DATASET ENTRIES:
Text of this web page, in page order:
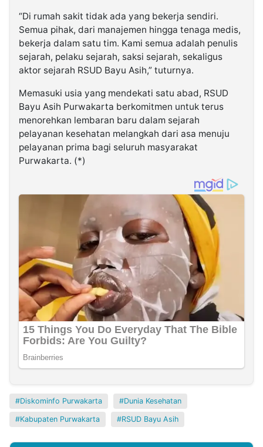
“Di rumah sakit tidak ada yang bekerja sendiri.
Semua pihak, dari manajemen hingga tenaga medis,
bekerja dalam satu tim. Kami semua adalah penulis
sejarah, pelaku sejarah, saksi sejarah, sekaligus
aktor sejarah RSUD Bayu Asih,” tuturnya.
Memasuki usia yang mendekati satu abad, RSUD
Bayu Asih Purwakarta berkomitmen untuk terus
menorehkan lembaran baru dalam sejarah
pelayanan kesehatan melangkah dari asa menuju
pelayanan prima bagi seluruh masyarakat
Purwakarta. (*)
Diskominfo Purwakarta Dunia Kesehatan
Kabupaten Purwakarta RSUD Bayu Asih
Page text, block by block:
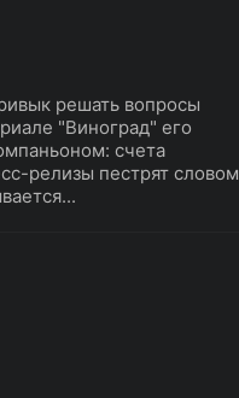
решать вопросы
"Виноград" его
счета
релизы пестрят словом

AIM OF THE TASK: Could you restate each record word for word, keeping the pictures out?

ANSWER FOR THE TASK:
Text of this web page, in page order:
“Di rumah sakit tidak ada yang bekerja sendiri.
Semua pihak, dari manajemen hingga tenaga medis,
bekerja dalam satu tim. Kami semua adalah penulis
sejarah, pelaku sejarah, saksi sejarah, sekaligus
aktor sejarah RSUD Bayu Asih,” tuturnya.
Memasuki usia yang mendekati satu abad, RSUD
Bayu Asih Purwakarta berkomitmen untuk terus
menorehkan lembaran baru dalam sejarah
pelayanan kesehatan melangkah dari asa menuju
pelayanan prima bagi seluruh masyarakat
Purwakarta. (*)
Diskominfo Purwakarta Dunia Kesehatan
Kabupaten Purwakarta RSUD Bayu Asih
Page text, block by block:
решать вопросы
"Виноград" его
счета
релизы пестрят словом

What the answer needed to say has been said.